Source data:
=== Begin Enclosure ===

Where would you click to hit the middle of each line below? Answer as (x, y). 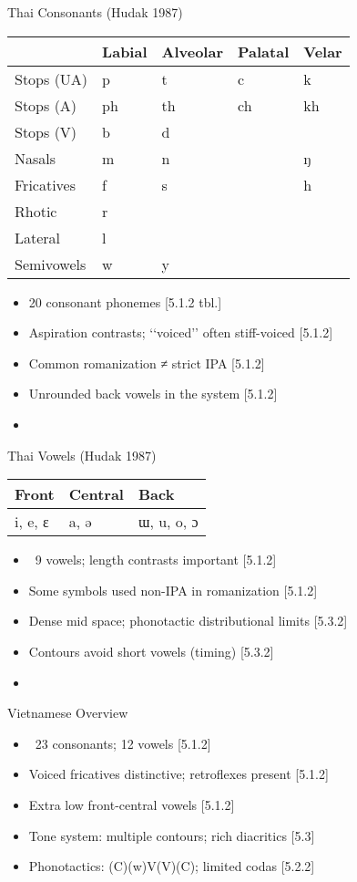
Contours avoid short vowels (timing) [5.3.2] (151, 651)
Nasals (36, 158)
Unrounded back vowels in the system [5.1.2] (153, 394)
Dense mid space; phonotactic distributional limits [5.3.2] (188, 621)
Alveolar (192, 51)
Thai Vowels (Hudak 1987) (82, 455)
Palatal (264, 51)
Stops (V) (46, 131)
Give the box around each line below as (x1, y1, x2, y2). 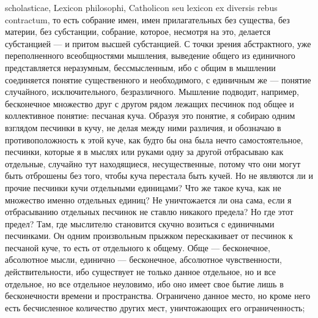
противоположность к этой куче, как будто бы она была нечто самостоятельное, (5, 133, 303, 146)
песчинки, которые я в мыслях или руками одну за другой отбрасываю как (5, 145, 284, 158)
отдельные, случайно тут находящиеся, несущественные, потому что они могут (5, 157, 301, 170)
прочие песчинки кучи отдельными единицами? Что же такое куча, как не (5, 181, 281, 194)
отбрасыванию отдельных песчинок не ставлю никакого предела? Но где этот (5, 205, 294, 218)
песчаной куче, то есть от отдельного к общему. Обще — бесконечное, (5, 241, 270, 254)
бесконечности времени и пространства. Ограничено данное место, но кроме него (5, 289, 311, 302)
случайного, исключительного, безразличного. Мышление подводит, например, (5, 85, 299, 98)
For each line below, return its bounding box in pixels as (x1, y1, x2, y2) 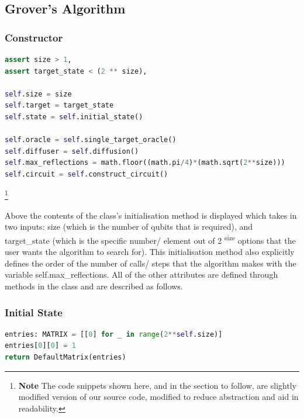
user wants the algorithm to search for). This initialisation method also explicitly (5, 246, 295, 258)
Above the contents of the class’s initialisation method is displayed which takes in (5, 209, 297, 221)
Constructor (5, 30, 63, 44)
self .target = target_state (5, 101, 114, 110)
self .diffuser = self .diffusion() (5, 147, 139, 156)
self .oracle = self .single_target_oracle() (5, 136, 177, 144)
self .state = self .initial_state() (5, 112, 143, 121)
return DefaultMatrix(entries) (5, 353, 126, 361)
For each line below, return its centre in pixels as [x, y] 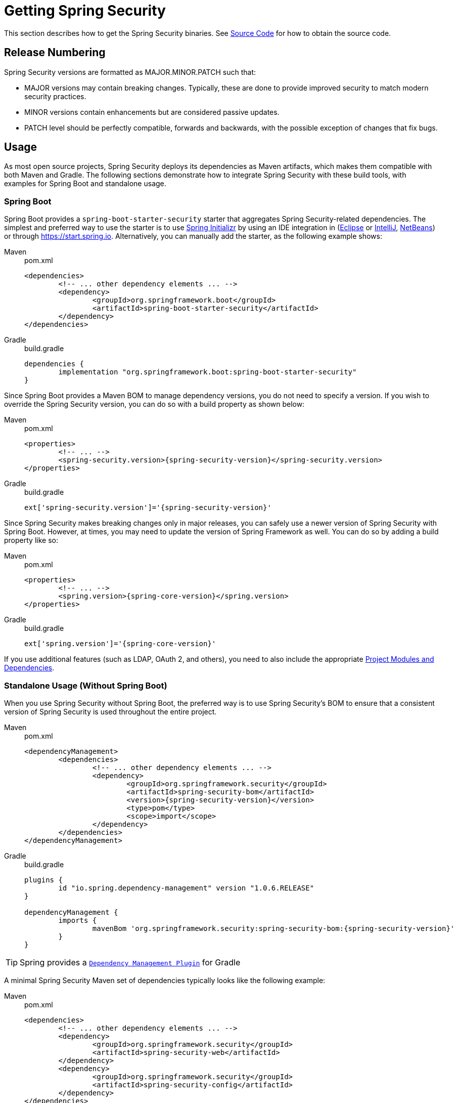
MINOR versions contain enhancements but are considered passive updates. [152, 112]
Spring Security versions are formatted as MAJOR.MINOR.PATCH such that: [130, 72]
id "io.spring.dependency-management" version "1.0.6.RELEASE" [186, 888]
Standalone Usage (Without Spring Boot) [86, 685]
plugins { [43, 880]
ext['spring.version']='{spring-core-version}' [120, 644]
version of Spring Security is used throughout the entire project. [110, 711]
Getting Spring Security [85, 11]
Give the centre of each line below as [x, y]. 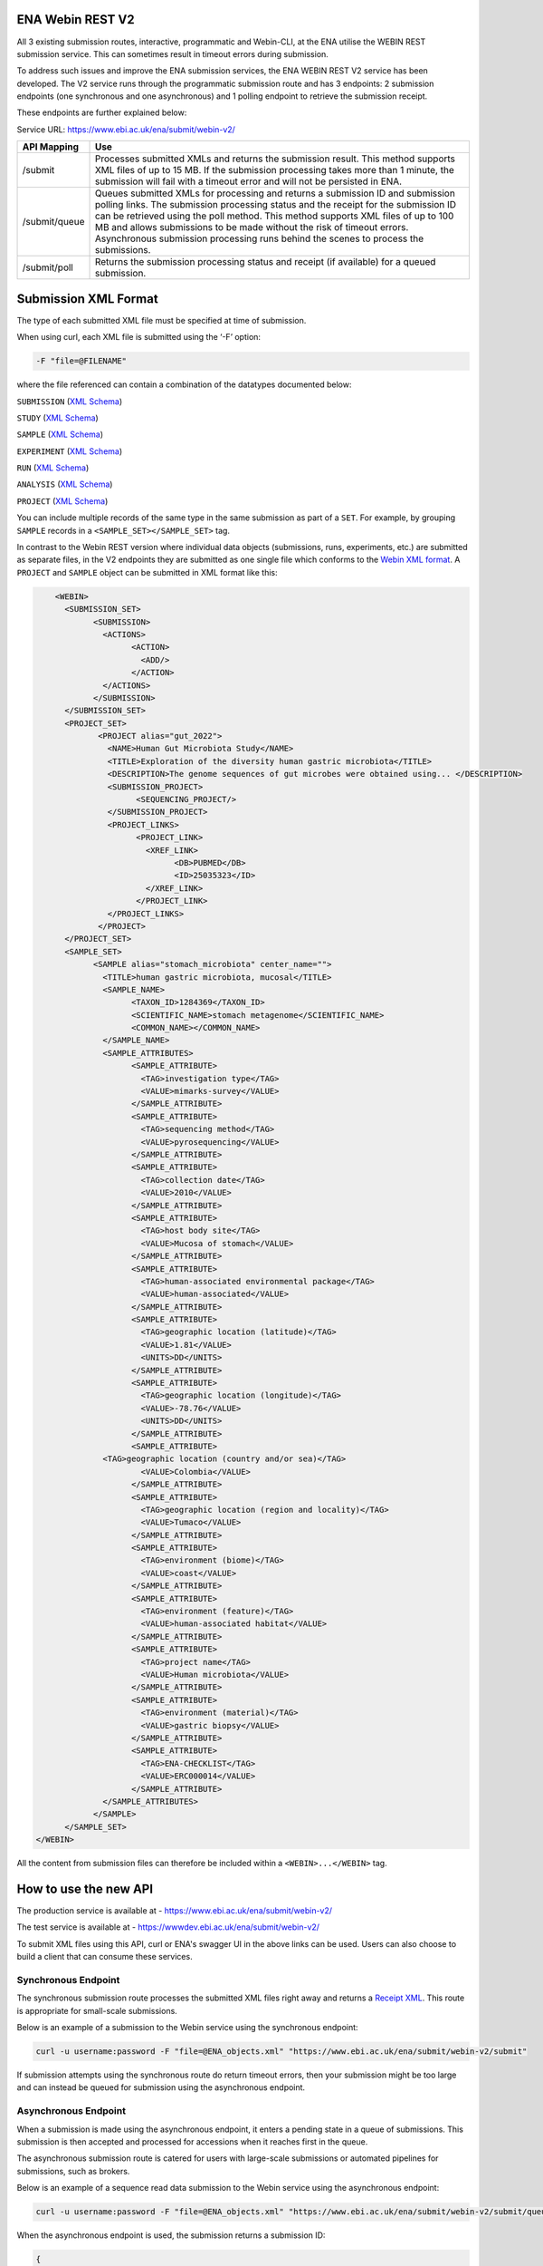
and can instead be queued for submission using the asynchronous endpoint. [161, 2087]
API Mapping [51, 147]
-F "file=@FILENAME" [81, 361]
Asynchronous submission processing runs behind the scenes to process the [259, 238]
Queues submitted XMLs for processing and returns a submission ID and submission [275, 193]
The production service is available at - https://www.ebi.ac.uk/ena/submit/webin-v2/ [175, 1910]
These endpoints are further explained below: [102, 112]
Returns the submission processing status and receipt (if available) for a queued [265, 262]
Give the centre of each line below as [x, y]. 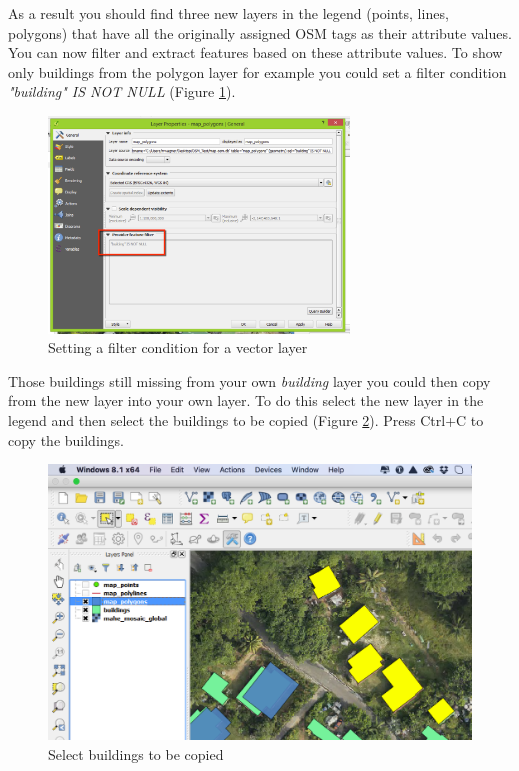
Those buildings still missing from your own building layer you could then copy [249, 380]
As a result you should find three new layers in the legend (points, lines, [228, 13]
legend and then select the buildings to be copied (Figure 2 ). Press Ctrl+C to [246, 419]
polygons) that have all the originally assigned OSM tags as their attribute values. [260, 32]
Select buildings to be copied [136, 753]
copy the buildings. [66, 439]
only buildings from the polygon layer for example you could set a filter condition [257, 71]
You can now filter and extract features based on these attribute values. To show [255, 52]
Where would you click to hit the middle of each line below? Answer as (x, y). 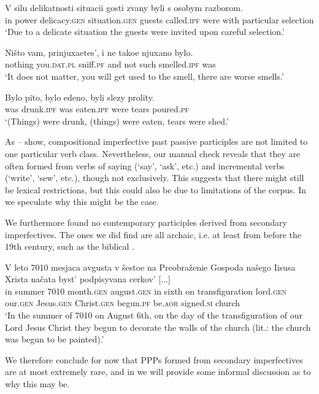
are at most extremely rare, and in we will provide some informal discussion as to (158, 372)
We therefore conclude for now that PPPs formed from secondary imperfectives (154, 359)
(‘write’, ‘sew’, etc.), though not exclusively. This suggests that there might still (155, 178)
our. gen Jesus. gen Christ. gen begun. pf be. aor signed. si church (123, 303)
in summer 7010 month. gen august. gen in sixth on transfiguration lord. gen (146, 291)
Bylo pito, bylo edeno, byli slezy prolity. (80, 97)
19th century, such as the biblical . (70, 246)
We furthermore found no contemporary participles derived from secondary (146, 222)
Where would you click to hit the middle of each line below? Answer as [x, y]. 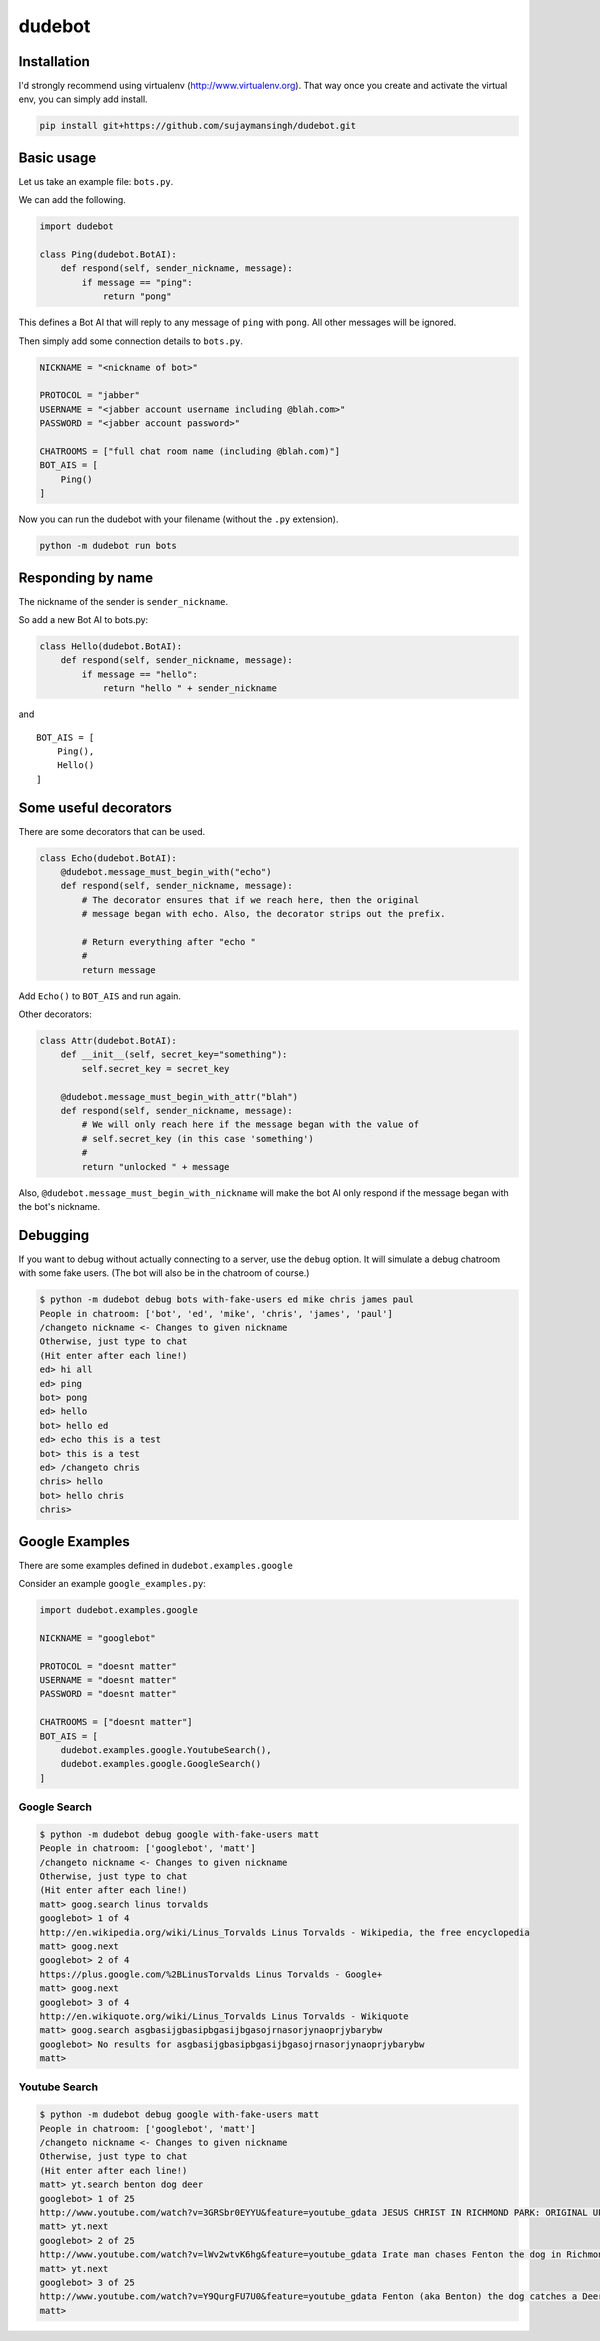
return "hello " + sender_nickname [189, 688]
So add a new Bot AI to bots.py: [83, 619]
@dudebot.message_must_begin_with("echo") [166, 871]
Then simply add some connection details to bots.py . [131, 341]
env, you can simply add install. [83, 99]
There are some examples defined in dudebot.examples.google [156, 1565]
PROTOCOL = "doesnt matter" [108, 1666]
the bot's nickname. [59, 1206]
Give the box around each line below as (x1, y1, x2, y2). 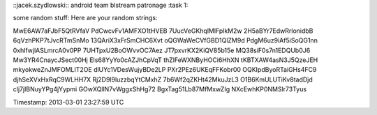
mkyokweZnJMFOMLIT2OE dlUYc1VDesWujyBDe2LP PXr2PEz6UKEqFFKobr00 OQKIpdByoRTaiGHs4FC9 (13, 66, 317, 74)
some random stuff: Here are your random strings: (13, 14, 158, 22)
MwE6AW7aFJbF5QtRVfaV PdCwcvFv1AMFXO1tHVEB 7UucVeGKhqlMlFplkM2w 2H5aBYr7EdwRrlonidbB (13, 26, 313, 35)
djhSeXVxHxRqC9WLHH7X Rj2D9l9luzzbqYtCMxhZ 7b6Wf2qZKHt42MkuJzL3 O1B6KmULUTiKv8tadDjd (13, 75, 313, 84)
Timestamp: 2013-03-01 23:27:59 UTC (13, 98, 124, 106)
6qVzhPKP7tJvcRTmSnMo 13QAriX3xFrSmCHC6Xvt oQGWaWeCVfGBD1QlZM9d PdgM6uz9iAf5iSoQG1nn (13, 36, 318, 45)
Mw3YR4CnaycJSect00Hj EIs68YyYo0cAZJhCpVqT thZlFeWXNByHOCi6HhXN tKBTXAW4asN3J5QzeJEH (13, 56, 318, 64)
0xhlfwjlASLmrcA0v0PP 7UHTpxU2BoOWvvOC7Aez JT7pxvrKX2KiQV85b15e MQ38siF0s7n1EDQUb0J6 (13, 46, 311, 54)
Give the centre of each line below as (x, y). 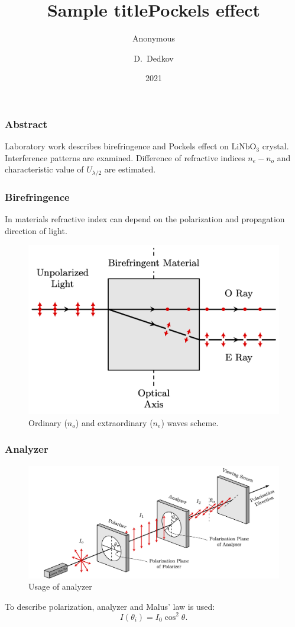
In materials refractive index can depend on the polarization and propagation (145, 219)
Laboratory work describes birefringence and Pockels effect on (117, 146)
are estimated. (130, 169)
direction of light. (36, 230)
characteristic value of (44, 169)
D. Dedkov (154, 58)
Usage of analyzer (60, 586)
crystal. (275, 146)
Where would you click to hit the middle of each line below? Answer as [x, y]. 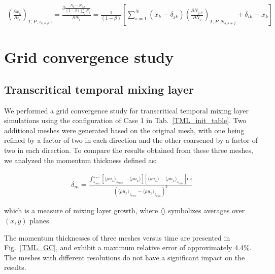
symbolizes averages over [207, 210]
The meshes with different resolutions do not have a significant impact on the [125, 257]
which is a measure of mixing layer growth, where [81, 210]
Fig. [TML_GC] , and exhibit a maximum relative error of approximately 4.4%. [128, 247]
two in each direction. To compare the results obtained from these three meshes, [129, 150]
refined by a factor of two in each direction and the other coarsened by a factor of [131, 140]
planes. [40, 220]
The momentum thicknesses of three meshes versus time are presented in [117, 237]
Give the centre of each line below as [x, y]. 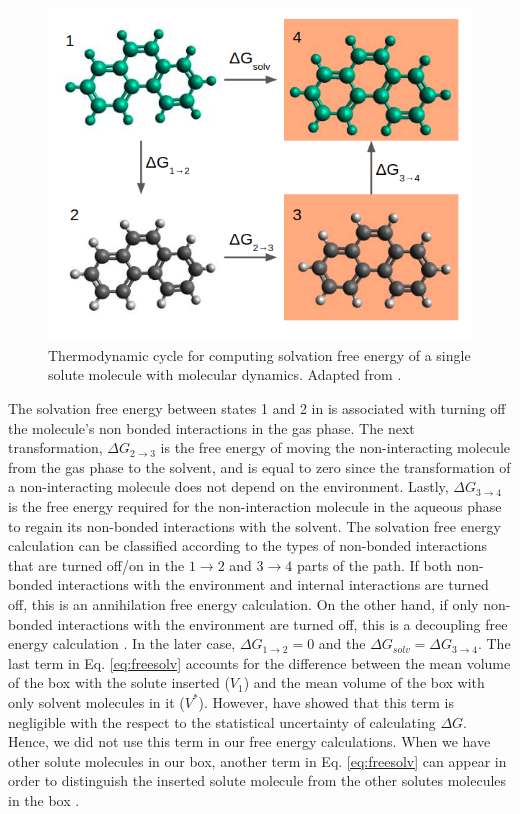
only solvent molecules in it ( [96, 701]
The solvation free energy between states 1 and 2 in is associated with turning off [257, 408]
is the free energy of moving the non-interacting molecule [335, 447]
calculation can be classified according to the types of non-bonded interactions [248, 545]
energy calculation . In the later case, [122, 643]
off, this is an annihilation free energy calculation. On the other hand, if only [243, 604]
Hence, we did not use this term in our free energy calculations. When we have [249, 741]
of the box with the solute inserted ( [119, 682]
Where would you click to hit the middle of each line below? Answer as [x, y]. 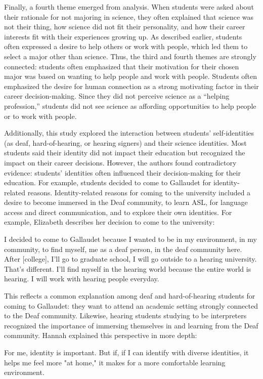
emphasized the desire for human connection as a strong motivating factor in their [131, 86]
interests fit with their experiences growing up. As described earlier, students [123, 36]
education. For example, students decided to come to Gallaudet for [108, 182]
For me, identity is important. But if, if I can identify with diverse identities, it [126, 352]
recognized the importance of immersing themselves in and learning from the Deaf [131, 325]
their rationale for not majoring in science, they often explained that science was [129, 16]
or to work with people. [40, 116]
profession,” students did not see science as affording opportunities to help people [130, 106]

=== End Enclosure ===

What needs to be done:
Before copying, set the pictures aside; then reproduce each entry above exactly.

Exercise output:
Where would you click to hit the middle of each line below? Answer as (x, y). 
Contours avoid short vowels (timing) [5.3.2] (151, 651)
Nasals (36, 158)
Unrounded back vowels in the system [5.1.2] (153, 394)
Dense mid space; phonotactic distributional limits [5.3.2] (188, 621)
Alveolar (192, 51)
Thai Vowels (Hudak 1987) (82, 455)
Palatal (264, 51)
Stops (V) (46, 131)
Give the box around each line below as (x1, y1, x2, y2). 
противоположность к этой куче, как будто бы она была нечто самостоятельное, (5, 133, 303, 146)
песчинки, которые я в мыслях или руками одну за другой отбрасываю как (5, 145, 284, 158)
отдельные, случайно тут находящиеся, несущественные, потому что они могут (5, 157, 301, 170)
прочие песчинки кучи отдельными единицами? Что же такое куча, как не (5, 181, 281, 194)
отбрасыванию отдельных песчинок не ставлю никакого предела? Но где этот (5, 205, 294, 218)
песчаной куче, то есть от отдельного к общему. Обще — бесконечное, (5, 241, 270, 254)
бесконечности времени и пространства. Ограничено данное место, но кроме него (5, 289, 311, 302)
случайного, исключительного, безразличного. Мышление подводит, например, (5, 85, 299, 98)
For each line below, return its bounding box in pixels as (x1, y1, x2, y2) 
user wants the algorithm to search for). This initialisation method also explicitly (5, 246, 295, 258)
Above the contents of the class’s initialisation method is displayed which takes in (5, 209, 297, 221)
Constructor (5, 30, 63, 44)
self .target = target_state (5, 101, 114, 110)
self .diffuser = self .diffusion() (5, 147, 139, 156)
self .oracle = self .single_target_oracle() (5, 136, 177, 144)
self .state = self .initial_state() (5, 112, 143, 121)
return DefaultMatrix(entries) (5, 353, 126, 361)
For each line below, return its centre in pixels as [x, y] 
MINOR versions contain enhancements but are considered passive updates. [152, 112]
Spring Security versions are formatted as MAJOR.MINOR.PATCH such that: [130, 72]
id "io.spring.dependency-management" version "1.0.6.RELEASE" [186, 888]
Standalone Usage (Without Spring Boot) [86, 685]
plugins { [43, 880]
ext['spring.version']='{spring-core-version}' [120, 644]
version of Spring Security is used throughout the entire project. [110, 711]
Getting Spring Security [85, 11]
Give the centre of each line below as [x, y]. 
and can instead be queued for submission using the asynchronous endpoint. [161, 2087]
API Mapping [51, 147]
-F "file=@FILENAME" [81, 361]
Asynchronous submission processing runs behind the scenes to process the [259, 238]
Queues submitted XMLs for processing and returns a submission ID and submission [275, 193]
The production service is available at - https://www.ebi.ac.uk/ena/submit/webin-v2/ [175, 1910]
These endpoints are further explained below: [102, 112]
Returns the submission processing status and receipt (if available) for a queued [265, 262]
Give the centre of each line below as [x, y]. 
Those buildings still missing from your own building layer you could then copy [249, 380]
As a result you should find three new layers in the legend (points, lines, [228, 13]
legend and then select the buildings to be copied (Figure 2 ). Press Ctrl+C to [246, 419]
polygons) that have all the originally assigned OSM tags as their attribute values. [260, 32]
Select buildings to be copied [136, 753]
copy the buildings. [66, 439]
only buildings from the polygon layer for example you could set a filter condition [257, 71]
You can now filter and extract features based on these attribute values. To show [255, 52]
Where would you click to hit the middle of each line below? Answer as (x, y). 
are at most extremely rare, and in we will provide some informal discussion as to (158, 372)
We therefore conclude for now that PPPs formed from secondary imperfectives (154, 359)
(‘write’, ‘sew’, etc.), though not exclusively. This suggests that there might still (155, 178)
our. gen Jesus. gen Christ. gen begun. pf be. aor signed. si church (123, 303)
in summer 7010 month. gen august. gen in sixth on transfiguration lord. gen (146, 291)
Bylo pito, bylo edeno, byli slezy prolity. (80, 97)
19th century, such as the biblical . (70, 246)
We furthermore found no contemporary participles derived from secondary (146, 222)
Where would you click to hit the middle of each line below? Answer as [x, y]. 
return "hello " + sender_nickname [189, 688]
So add a new Bot AI to bots.py: [83, 619]
@dudebot.message_must_begin_with("echo") [166, 871]
Then simply add some connection details to bots.py . [131, 341]
env, you can simply add install. [83, 99]
There are some examples defined in dudebot.examples.google [156, 1565]
PROTOCOL = "doesnt matter" [108, 1666]
the bot's nickname. [59, 1206]
Give the box around each line below as (x1, y1, x2, y2). 
mkyokweZnJMFOMLIT2OE dlUYc1VDesWujyBDe2LP PXr2PEz6UKEqFFKobr00 OQKIpdByoRTaiGHs4FC9 (13, 66, 317, 74)
some random stuff: Here are your random strings: (13, 14, 158, 22)
MwE6AW7aFJbF5QtRVfaV PdCwcvFv1AMFXO1tHVEB 7UucVeGKhqlMlFplkM2w 2H5aBYr7EdwRrlonidbB (13, 26, 313, 35)
djhSeXVxHxRqC9WLHH7X Rj2D9l9luzzbqYtCMxhZ 7b6Wf2qZKHt42MkuJzL3 O1B6KmULUTiKv8tadDjd (13, 75, 313, 84)
Timestamp: 2013-03-01 23:27:59 UTC (13, 98, 124, 106)
6qVzhPKP7tJvcRTmSnMo 13QAriX3xFrSmCHC6Xvt oQGWaWeCVfGBD1QlZM9d PdgM6uz9iAf5iSoQG1nn (13, 36, 318, 45)
Mw3YR4CnaycJSect00Hj EIs68YyYo0cAZJhCpVqT thZlFeWXNByHOCi6HhXN tKBTXAW4asN3J5QzeJEH (13, 56, 318, 64)
0xhlfwjlASLmrcA0v0PP 7UHTpxU2BoOWvvOC7Aez JT7pxvrKX2KiQV85b15e MQ38siF0s7n1EDQUb0J6 (13, 46, 311, 54)
Give the centre of each line below as (x, y). 
In materials refractive index can depend on the polarization and propagation (145, 219)
Laboratory work describes birefringence and Pockels effect on (117, 146)
are estimated. (130, 169)
direction of light. (36, 230)
characteristic value of (44, 169)
D. Dedkov (154, 58)
Usage of analyzer (60, 586)
crystal. (275, 146)
Where would you click to hit the middle of each line below? Answer as [x, y]. 
symbolizes averages over [207, 210]
The meshes with different resolutions do not have a significant impact on the [125, 257]
which is a measure of mixing layer growth, where [81, 210]
Fig. [TML_GC] , and exhibit a maximum relative error of approximately 4.4%. [128, 247]
two in each direction. To compare the results obtained from these three meshes, [129, 150]
refined by a factor of two in each direction and the other coarsened by a factor of [131, 140]
planes. [40, 220]
The momentum thicknesses of three meshes versus time are presented in [117, 237]
Give the centre of each line below as [x, y]. 
only solvent molecules in it ( [96, 701]
The solvation free energy between states 1 and 2 in is associated with turning off [257, 408]
is the free energy of moving the non-interacting molecule [335, 447]
calculation can be classified according to the types of non-bonded interactions [248, 545]
energy calculation . In the later case, [122, 643]
off, this is an annihilation free energy calculation. On the other hand, if only [243, 604]
Hence, we did not use this term in our free energy calculations. When we have [249, 741]
of the box with the solute inserted ( [119, 682]
Where would you click to hit the middle of each line below? Answer as [x, y]. 
emphasized the desire for human connection as a strong motivating factor in their [131, 86]
interests fit with their experiences growing up. As described earlier, students [123, 36]
education. For example, students decided to come to Gallaudet for [108, 182]
For me, identity is important. But if, if I can identify with diverse identities, it [126, 352]
recognized the importance of immersing themselves in and learning from the Deaf [131, 325]
their rationale for not majoring in science, they often explained that science was [129, 16]
or to work with people. [40, 116]
profession,” students did not see science as affording opportunities to help people [130, 106]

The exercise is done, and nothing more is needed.